## Work task
Set down the final stretch of the data, from the line that holds "operating system, where" through the last line, both included, with pictures left out.

= = = = = = =

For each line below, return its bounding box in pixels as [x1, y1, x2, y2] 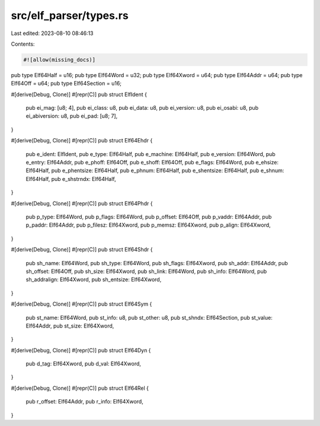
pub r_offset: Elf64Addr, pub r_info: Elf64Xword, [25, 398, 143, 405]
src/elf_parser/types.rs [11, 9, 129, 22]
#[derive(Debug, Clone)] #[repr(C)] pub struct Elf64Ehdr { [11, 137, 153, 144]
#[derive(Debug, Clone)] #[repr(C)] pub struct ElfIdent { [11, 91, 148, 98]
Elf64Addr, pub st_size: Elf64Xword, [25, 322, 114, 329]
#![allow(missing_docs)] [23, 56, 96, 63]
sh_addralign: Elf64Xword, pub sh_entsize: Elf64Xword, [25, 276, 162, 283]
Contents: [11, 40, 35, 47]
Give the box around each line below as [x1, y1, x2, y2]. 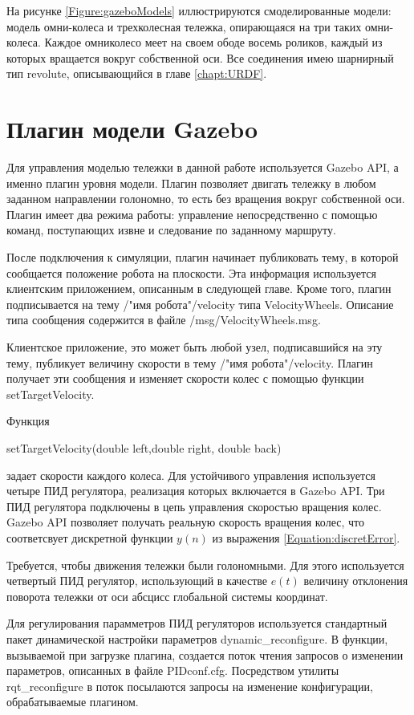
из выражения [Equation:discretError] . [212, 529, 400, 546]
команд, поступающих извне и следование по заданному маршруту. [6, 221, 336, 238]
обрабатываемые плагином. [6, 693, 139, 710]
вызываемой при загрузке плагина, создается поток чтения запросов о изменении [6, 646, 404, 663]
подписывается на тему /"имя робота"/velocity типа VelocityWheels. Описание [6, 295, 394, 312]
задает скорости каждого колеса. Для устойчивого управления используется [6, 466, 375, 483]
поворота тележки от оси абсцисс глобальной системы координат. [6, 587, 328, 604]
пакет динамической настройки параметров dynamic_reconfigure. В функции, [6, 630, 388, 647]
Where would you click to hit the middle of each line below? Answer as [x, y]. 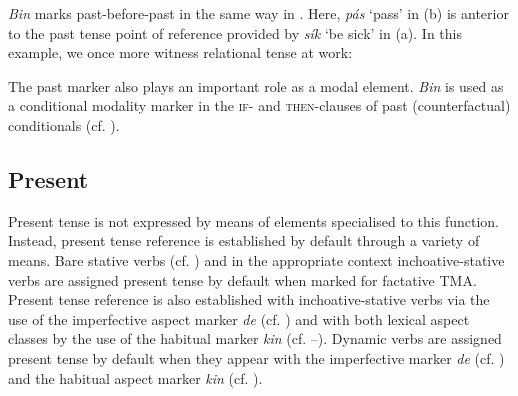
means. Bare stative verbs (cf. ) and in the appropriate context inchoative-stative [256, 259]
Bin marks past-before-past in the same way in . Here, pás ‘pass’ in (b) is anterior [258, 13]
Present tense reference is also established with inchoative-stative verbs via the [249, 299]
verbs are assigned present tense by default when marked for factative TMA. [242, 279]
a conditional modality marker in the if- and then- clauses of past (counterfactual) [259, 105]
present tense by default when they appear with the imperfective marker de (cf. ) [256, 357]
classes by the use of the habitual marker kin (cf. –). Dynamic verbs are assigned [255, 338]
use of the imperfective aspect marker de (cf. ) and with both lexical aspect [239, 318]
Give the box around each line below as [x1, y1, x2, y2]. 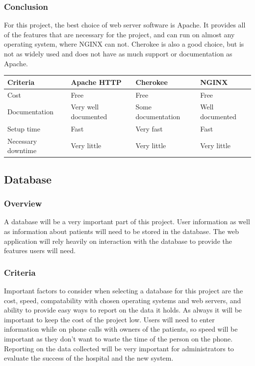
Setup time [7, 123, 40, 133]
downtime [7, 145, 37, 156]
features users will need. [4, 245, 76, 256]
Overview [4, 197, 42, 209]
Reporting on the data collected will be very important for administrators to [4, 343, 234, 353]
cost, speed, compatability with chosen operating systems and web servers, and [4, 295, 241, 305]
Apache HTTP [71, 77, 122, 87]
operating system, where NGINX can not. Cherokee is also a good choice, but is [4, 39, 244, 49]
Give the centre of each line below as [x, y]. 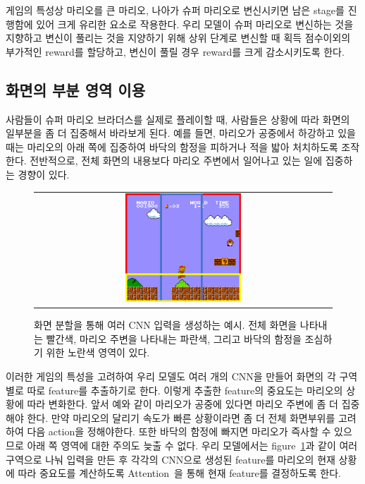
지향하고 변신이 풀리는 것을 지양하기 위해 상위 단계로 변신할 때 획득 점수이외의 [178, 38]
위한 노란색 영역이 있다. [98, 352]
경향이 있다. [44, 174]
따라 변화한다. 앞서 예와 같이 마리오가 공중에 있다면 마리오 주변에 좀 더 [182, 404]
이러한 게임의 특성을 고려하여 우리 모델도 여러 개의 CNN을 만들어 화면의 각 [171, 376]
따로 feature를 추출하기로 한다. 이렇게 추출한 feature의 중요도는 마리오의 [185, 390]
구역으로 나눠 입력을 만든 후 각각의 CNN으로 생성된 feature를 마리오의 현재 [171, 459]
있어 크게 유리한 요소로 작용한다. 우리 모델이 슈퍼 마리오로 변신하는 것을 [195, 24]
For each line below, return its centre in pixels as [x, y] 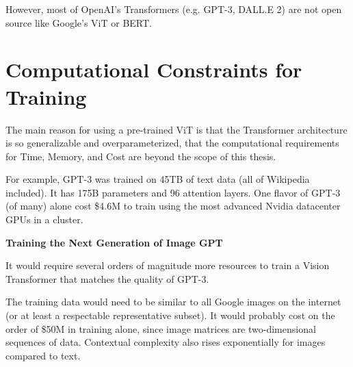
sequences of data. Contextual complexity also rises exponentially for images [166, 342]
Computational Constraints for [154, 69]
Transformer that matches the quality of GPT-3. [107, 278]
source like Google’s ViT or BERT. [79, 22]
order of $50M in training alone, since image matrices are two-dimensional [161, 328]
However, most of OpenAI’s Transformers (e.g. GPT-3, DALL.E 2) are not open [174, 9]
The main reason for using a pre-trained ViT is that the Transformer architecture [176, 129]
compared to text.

= = = = = = =

## Solved exercise
operating system, where NGINX can not. Cherokee is also a good choice, but is [4, 39, 244, 49]
Give the centre of each line below as [x, y]. 
지향하고 변신이 풀리는 것을 지양하기 위해 상위 단계로 변신할 때 획득 점수이외의 [178, 38]
위한 노란색 영역이 있다. [98, 352]
경향이 있다. [44, 174]
따라 변화한다. 앞서 예와 같이 마리오가 공중에 있다면 마리오 주변에 좀 더 [182, 404]
이러한 게임의 특성을 고려하여 우리 모델도 여러 개의 CNN을 만들어 화면의 각 [171, 376]
따로 feature를 추출하기로 한다. 이렇게 추출한 feature의 중요도는 마리오의 [185, 390]
구역으로 나눠 입력을 만든 후 각각의 CNN으로 생성된 feature를 마리오의 현재 [171, 459]
있어 크게 유리한 요소로 작용한다. 우리 모델이 슈퍼 마리오로 변신하는 것을 [195, 24]
For each line below, return its centre in pixels as [x, y] 
sequences of data. Contextual complexity also rises exponentially for images [166, 342]
Computational Constraints for [154, 69]
Transformer that matches the quality of GPT-3. [107, 278]
source like Google’s ViT or BERT. [79, 22]
order of $50M in training alone, since image matrices are two-dimensional [161, 328]
However, most of OpenAI’s Transformers (e.g. GPT-3, DALL.E 2) are not open [174, 9]
The main reason for using a pre-trained ViT is that the Transformer architecture [176, 129]
compared to text.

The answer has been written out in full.